***** Given entries

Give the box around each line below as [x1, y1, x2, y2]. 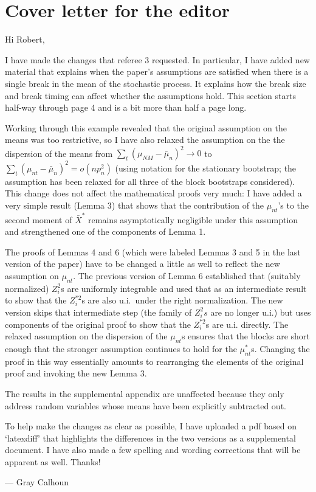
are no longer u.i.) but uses [210, 305, 311, 318]
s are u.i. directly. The [205, 317, 289, 330]
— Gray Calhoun [5, 476, 69, 488]
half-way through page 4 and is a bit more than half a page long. [5, 101, 247, 114]
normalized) [5, 282, 49, 294]
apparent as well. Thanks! [5, 455, 101, 468]
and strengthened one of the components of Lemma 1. [5, 225, 206, 238]
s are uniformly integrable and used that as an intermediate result [61, 282, 307, 294]
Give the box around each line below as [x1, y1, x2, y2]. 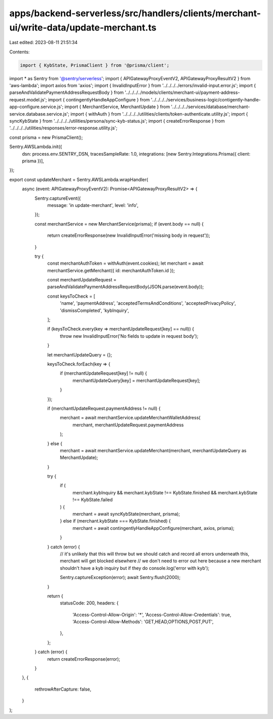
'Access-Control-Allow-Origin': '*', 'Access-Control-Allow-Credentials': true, [72, 612, 232, 618]
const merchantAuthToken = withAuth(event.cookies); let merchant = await [47, 260, 204, 266]
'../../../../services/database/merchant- [171, 104, 250, 110]
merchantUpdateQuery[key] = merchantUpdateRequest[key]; [72, 377, 201, 383]
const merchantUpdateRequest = [47, 277, 117, 283]
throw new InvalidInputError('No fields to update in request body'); [60, 333, 199, 339]
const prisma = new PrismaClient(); [9, 134, 83, 140]
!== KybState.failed [72, 497, 113, 503]
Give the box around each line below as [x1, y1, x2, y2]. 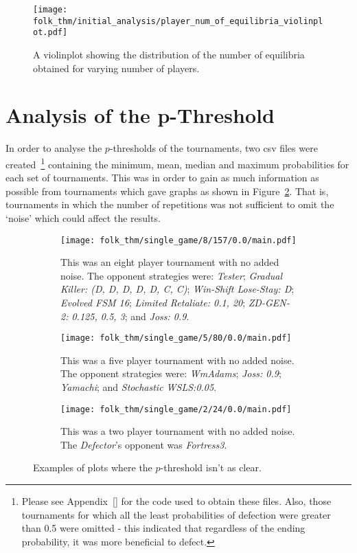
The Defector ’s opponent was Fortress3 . [60, 437, 227, 451]
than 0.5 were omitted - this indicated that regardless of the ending [21, 521, 306, 535]
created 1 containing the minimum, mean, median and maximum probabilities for [5, 155, 349, 171]
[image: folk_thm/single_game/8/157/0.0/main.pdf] [60, 235, 297, 245]
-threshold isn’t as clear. [160, 460, 262, 475]
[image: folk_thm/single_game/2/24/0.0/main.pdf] [60, 404, 292, 414]
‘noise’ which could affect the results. [5, 210, 161, 225]
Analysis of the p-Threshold [5, 101, 275, 129]
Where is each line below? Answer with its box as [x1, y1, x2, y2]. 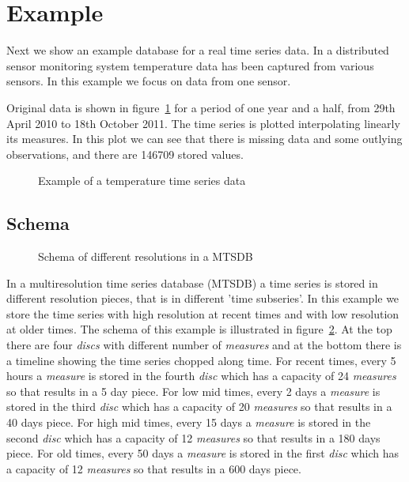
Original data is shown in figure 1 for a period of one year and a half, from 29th [6, 99, 396, 115]
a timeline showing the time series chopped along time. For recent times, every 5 [6, 352, 396, 368]
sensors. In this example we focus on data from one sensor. [6, 73, 291, 89]
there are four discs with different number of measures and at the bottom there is [6, 337, 402, 353]
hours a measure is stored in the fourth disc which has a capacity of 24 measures [6, 367, 396, 384]
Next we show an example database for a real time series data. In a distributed [6, 42, 389, 58]
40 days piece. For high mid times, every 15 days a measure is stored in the [6, 414, 371, 431]
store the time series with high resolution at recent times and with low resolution [6, 305, 400, 322]
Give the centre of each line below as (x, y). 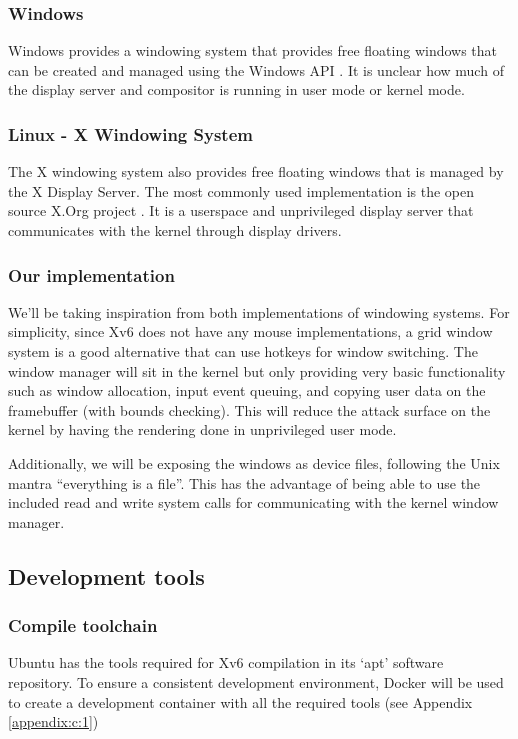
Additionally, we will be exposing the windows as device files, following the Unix (254, 462)
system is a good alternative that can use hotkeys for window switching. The (243, 351)
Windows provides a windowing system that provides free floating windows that (253, 50)
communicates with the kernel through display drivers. (175, 230)
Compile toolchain (83, 625)
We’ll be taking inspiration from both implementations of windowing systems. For (259, 311)
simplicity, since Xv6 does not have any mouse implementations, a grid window (250, 331)
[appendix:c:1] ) (53, 721)
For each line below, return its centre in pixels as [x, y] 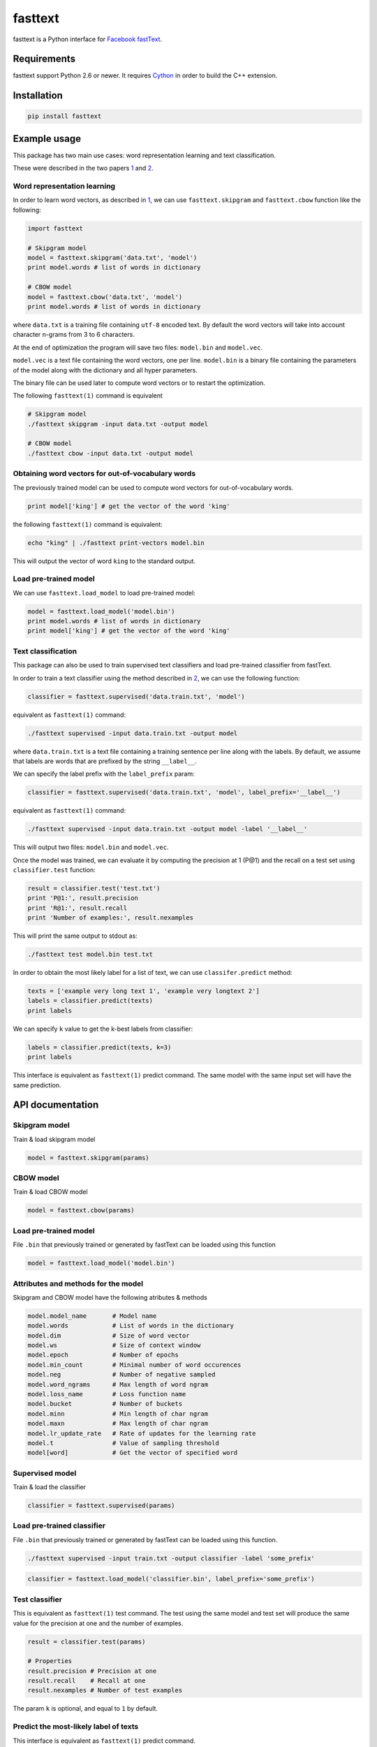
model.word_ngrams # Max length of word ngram [118, 1384]
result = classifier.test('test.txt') [94, 888]
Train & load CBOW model [50, 1192]
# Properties [50, 1661]
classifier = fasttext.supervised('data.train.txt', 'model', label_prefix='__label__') [184, 792]
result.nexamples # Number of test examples [105, 1690]
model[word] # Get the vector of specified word [133, 1453]
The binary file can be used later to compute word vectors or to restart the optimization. [139, 383]
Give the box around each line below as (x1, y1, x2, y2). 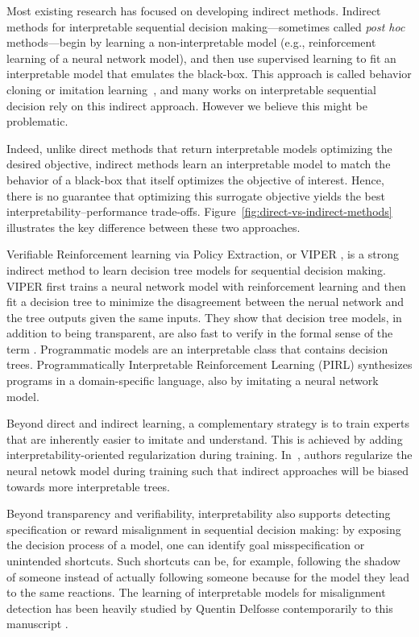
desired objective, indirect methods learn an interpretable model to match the (6, 155, 391, 172)
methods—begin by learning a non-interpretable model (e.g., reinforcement (6, 34, 376, 51)
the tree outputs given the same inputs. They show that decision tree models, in (6, 308, 402, 325)
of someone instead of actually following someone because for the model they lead (6, 568, 410, 585)
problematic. (6, 113, 68, 130)
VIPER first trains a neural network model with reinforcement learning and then (6, 277, 406, 294)
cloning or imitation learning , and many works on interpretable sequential (6, 81, 376, 97)
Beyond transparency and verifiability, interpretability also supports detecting (6, 505, 391, 522)
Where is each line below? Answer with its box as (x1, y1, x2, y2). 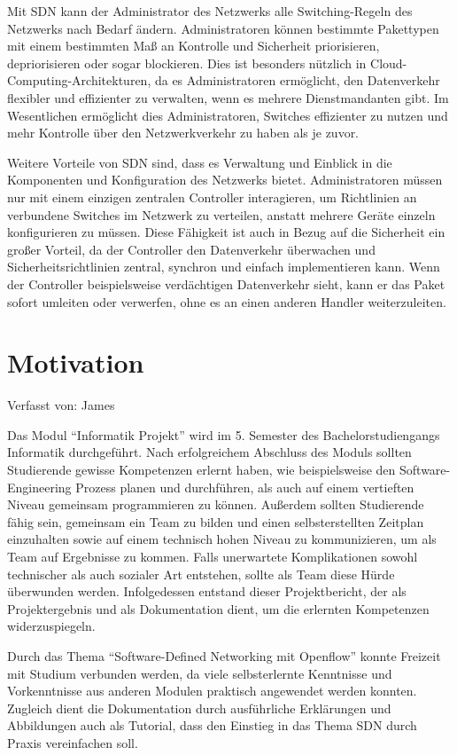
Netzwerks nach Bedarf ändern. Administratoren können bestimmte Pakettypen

**********

Each line of the records that contains the string "which" must be copied.

‘noise’ which could affect the results. [5, 210, 161, 225]
hours a measure is stored in the fourth disc which has a capacity of 24 measures [6, 367, 396, 384]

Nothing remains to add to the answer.